It is now more than two years since George Osborne first announced plans to make large spending cuts in 2016. It was back in his March 2013 that he first set out the intention to make substantial public spending cuts in 2016-17. A lot has happened since then – including the general election – but there’s still a lot of uncertainty about whether these cuts will affect higher education budgets.
The abolition of student maintenance grants from September 2016 is a big change. It will not apply to current students and is being phased in over four years. By 2020, it will reduce government revenue spending by £2.5 billion a year. What it is not entirely clear is what else might happen. So what do we know?
The 2015 Spending Review
George Osborne confirmed there will be a spending review but did not say precisely when it will be published or how many years it will cover. He did, however, announce some significant changes in direction. This is what the independent Office of Budget Responsibility (OBR) said:
“The new government has used its first budget to loosen significantly the impending squeeze on public spending that had been pencilled in by the Coalition in March” (OBR, Economic and Fiscal Outlook, Page 5)
“This is being financed by welfare cuts, net tax increases and three years of higher government borrowing. The government has delayed the expected return to a budget surplus by a year to 2019-20” (OBR, EFO, Page 5)
“On the basis of these provisional plans, the forthcoming Spending Review would be a lot less challenging than it appeared in March. The Government would have to identify further real cuts in public services spending rising to a peak of £17.9 billion in 2019-20, rather than £41.9 billion in 2018-19” (OBR, EFO, Page 7)

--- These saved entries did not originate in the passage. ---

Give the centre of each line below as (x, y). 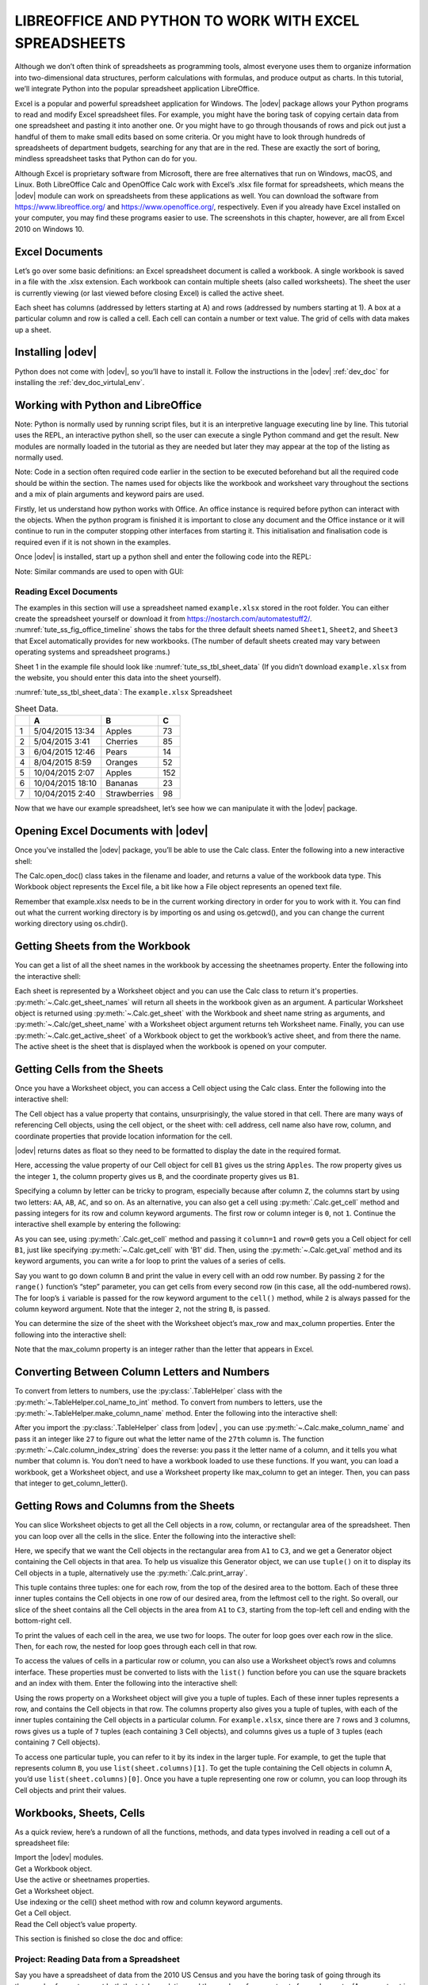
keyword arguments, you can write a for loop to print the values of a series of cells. (150, 1261)
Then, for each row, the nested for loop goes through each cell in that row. (136, 1647)
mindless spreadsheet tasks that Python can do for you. (106, 159)
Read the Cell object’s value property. (76, 1924)
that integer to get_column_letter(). (71, 1483)
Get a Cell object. (43, 1913)
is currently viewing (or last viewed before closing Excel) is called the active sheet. (149, 293)
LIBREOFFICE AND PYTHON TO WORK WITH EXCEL (187, 21)
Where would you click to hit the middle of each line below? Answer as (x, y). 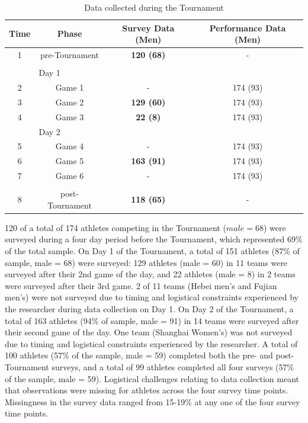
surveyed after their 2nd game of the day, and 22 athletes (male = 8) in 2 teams (150, 274)
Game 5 (70, 161)
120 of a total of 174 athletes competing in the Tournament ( (115, 227)
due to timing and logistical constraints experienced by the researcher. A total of (151, 343)
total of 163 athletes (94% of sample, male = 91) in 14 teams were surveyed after (152, 320)
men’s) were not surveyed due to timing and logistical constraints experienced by (152, 297)
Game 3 (70, 116)
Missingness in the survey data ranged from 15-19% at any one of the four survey (153, 401)
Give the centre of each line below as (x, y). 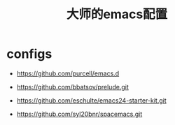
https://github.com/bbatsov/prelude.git (72, 87)
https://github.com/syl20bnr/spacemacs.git (79, 114)
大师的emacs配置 (117, 14)
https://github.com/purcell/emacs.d (68, 73)
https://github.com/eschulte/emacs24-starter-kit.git (91, 100)
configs (29, 54)
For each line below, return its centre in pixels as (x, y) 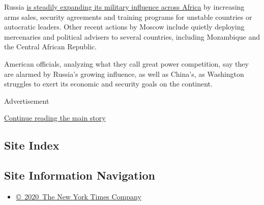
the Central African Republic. (50, 47)
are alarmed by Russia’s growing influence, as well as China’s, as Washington (124, 74)
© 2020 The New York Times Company (79, 196)
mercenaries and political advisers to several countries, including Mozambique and (132, 36)
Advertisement (27, 100)
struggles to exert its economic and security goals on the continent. (108, 84)
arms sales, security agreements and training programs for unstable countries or (128, 17)
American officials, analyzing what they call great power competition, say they (126, 63)
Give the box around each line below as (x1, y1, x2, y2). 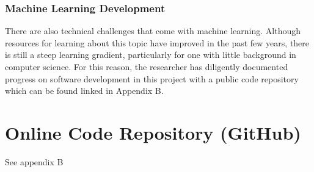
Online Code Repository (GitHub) (5, 120, 301, 145)
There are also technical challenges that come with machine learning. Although (5, 24, 301, 37)
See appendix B (5, 155, 64, 168)
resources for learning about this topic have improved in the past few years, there (5, 36, 310, 49)
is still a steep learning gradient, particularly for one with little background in (5, 48, 296, 61)
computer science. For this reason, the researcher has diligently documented (5, 60, 288, 73)
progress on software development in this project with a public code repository (5, 72, 299, 85)
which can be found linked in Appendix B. (5, 84, 164, 97)
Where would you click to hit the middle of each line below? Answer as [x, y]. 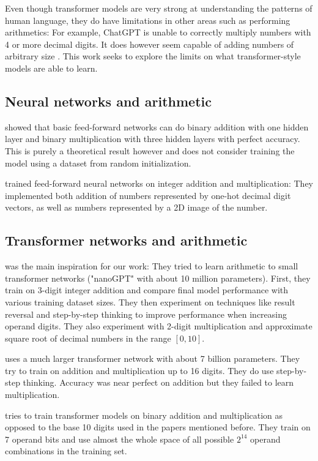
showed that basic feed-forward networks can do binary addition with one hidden [157, 126]
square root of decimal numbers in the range [88, 338]
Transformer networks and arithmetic [126, 240]
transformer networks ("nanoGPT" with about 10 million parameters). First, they [158, 278]
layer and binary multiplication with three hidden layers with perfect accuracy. [153, 139]
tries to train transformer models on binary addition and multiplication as [144, 415]
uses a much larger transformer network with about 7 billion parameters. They [153, 358]
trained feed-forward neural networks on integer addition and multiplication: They [159, 183]
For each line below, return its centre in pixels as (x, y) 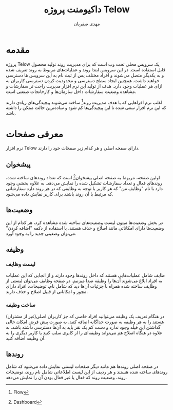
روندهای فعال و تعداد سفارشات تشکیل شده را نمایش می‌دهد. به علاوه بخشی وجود (84, 183)
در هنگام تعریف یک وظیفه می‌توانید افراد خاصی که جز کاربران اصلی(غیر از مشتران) (85, 316)
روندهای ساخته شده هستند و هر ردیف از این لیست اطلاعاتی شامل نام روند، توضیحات (87, 372)
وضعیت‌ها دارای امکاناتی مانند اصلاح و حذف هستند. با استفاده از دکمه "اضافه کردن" (85, 228)
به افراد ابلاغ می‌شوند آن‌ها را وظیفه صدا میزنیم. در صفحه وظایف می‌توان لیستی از (84, 281)
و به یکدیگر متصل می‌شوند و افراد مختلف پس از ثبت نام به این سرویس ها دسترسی (85, 75)
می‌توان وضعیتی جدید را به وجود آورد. (41, 233)
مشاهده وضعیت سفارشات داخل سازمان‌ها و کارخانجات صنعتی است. (71, 91)
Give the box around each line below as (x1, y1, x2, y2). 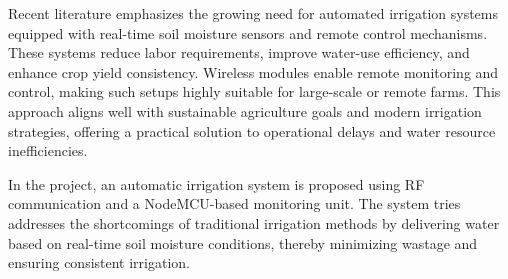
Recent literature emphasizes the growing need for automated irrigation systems (8, 3, 498, 23)
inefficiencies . (8, 140, 88, 161)
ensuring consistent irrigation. (8, 252, 190, 273)
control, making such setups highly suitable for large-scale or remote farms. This (8, 81, 501, 102)
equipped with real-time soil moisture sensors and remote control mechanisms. (8, 22, 488, 43)
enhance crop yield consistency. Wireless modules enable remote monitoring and (8, 61, 499, 82)
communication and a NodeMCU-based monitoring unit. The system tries (8, 193, 461, 214)
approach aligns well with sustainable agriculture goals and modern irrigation (8, 100, 482, 121)
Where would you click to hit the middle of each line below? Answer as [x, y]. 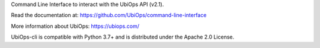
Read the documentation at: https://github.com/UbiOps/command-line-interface [109, 15]
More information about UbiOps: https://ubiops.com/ [75, 26]
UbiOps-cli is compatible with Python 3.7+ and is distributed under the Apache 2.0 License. [123, 37]
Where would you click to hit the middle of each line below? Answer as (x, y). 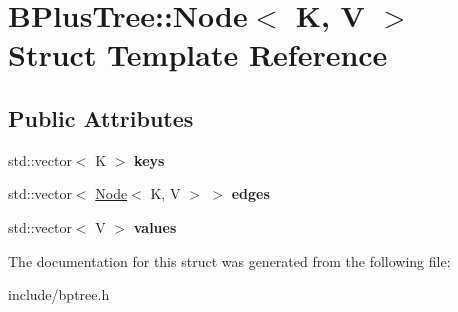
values (155, 226)
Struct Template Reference (198, 54)
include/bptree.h (59, 294)
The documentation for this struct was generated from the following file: (229, 260)
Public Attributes (101, 117)
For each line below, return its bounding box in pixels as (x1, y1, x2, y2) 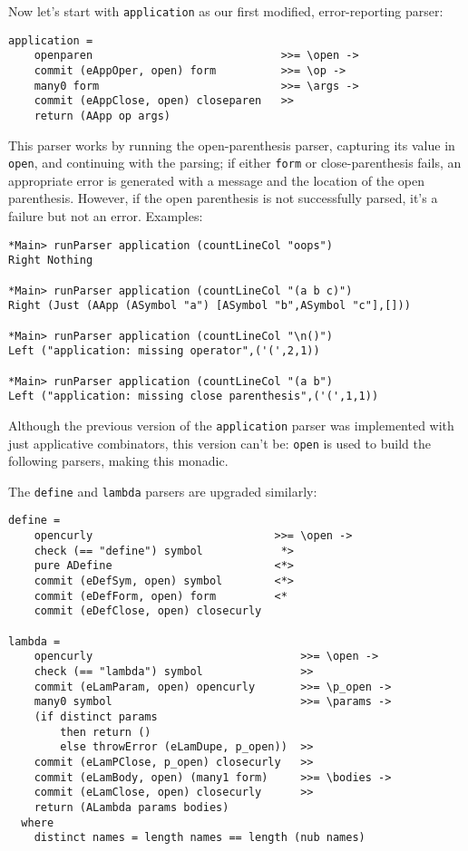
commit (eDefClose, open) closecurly (34, 604, 262, 618)
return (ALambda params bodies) (34, 800, 229, 814)
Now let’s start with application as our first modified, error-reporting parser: (8, 2, 444, 20)
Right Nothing (8, 254, 93, 267)
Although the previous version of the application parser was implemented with (8, 415, 454, 434)
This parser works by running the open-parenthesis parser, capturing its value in (8, 135, 455, 154)
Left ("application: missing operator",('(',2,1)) (8, 344, 320, 358)
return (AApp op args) (34, 109, 171, 122)
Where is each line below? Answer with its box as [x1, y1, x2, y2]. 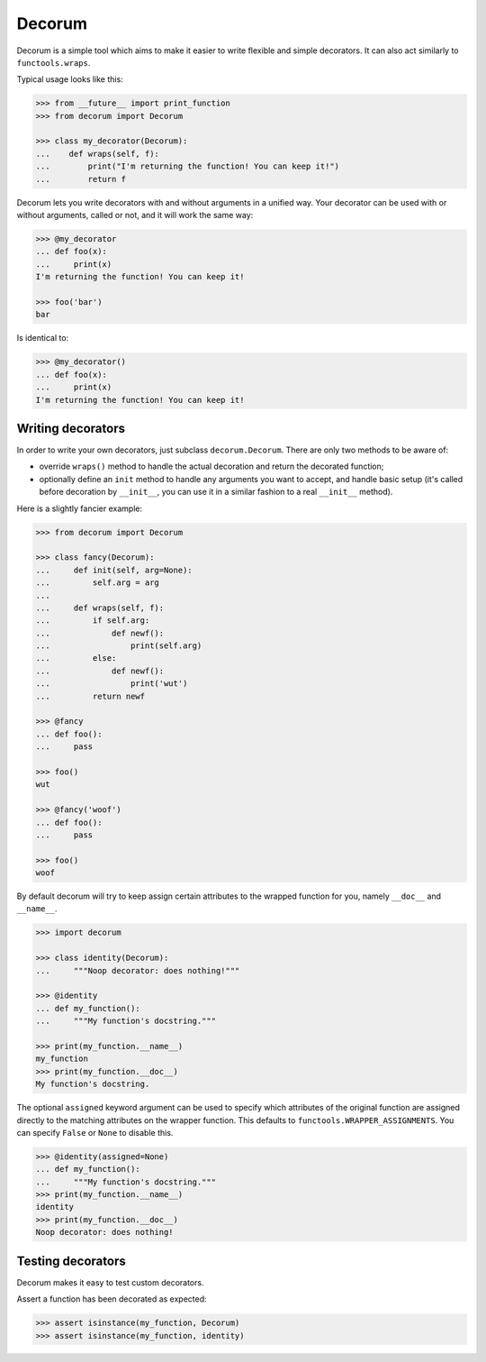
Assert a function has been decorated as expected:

“No year [from 2016 to 2020] would see cuts as severe as 2011-12 and 2012-13” (OBR, EFO, Page 17)
So does this mean that public spending cuts are behind us?
Unfortunately not. Although the spending cuts in the next two years will not be so large as they were outlined in the Conservative manifesto, they will continue for four more years.

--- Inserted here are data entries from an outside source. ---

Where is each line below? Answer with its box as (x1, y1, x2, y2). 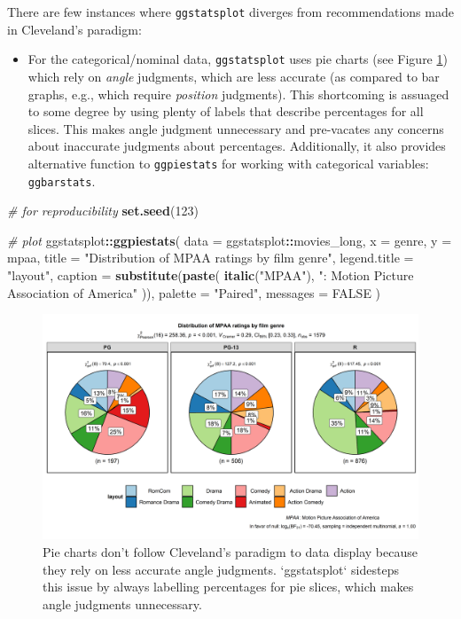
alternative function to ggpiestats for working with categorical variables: (27, 153, 429, 172)
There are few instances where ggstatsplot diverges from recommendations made (7, 3, 454, 20)
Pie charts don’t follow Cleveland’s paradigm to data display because (43, 542, 418, 560)
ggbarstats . (27, 171, 96, 190)
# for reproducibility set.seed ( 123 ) (7, 201, 199, 220)
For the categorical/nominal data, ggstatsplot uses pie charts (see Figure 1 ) (27, 50, 448, 68)
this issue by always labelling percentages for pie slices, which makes (43, 577, 414, 596)
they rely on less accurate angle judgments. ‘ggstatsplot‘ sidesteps (43, 560, 399, 578)
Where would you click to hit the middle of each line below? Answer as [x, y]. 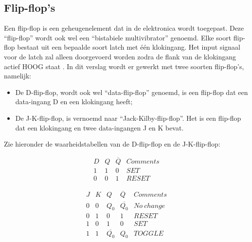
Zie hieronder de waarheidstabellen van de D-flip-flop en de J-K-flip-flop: [112, 144]
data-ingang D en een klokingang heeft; [74, 102]
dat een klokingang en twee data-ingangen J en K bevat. [99, 127]
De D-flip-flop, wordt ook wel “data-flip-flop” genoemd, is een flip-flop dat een [132, 92]
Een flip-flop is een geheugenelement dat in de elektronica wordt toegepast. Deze [124, 28]
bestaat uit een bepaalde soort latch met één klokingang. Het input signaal [129, 47]
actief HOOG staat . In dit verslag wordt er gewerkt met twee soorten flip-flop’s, [124, 66]
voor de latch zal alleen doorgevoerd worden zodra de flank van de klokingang [120, 56]
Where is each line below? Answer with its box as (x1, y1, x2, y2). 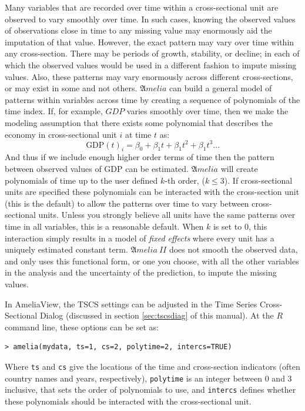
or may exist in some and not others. (5, 82, 138, 94)
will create (220, 163, 258, 175)
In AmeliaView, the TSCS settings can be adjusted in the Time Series (5, 297, 257, 310)
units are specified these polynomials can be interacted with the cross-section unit (5, 185, 300, 198)
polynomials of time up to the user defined (5, 174, 158, 186)
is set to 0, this (213, 220, 267, 232)
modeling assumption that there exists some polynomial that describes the (5, 116, 273, 128)
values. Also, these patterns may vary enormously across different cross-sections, (5, 70, 293, 82)
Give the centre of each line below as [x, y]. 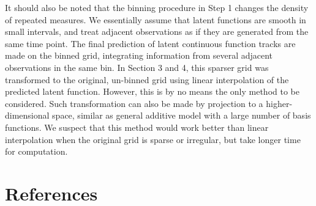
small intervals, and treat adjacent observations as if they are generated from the [157, 31]
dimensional [27, 115]
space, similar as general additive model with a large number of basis [182, 115]
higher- [279, 103]
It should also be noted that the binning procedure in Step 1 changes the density [157, 7]
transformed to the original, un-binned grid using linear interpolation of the [147, 79]
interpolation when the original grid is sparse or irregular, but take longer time [153, 139]
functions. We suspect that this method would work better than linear [137, 127]

The government has given itself a small amount of breathing space to make longer term changes to the state without the pressure of large spending cuts, but the reductions are still big. Spending will still fall until 2019-20, at which point it is due to reach a 55 year low – in the words of OBR: “the lowest share of GDP spent on public services since 1964-65”.
Furthermore, the promises to spend more on the NHS, Schools and Defence, combined with the Barnett Formula, amounts to a ring-fence of more than £200 billion in departmental spending, and leaves the cuts to fall on a small share of the budget.
The plans imply cuts to unprotected budgets of 20% at least. If applied as a standard percentage to BIS’ budget, this would mean cuts of £2.6 billion. For higher education alone, it would mean a £1.6 billion reduction in revenue spending.
Given the Treasury’s estimate that ending maintenance grants adds up to a £2.5 billion cut, it could be argued that perhaps the job is already done – but unfortunately this is not the case. In every previous spending review, the distribution of savings has varied widely. The outcomes for BIS and higher education will depend on the discussions and arguments in the next few months.
Science and research
The biggest, best protected BIS revenue budget is the £4.6 billion allocated to research. Given all the things that the Chancellor has said recently about science and innovation, it seems unlikely the ringfence will go. Instead there may be more focus on how the money is spent. Sir Paul Nurse was asked to review the research councils late last year and the budget encourages greater co-operation with Local Enterprise Partnerships. The EU referendum is the other unknown.
One accounting change which might yet feed its way into the public spending process is the capitalisation of research spending in the UK national accounts. Recent changes to accounting standards (“ESA2010”) mean that £7 billion in government research spending (both within BIS and other departments) is now classed as capital spending. So far this hasn’t changed the Treasury’s budgets, but it might yet do so.
The announcement in the budget that higher education fees might rise above £9,000 attracted lots of interest. Given the link to the new Teaching Excellence Framework, this can’t happen easily before 2017, and even then might only involve modest changes in the first instance. Allowing fees to rise with inflation at a time when the CPI index is forecast to reach 2%, implies a modest increase. Filling in the details of the policy will be a major priority in the HE sector in the next 12 months.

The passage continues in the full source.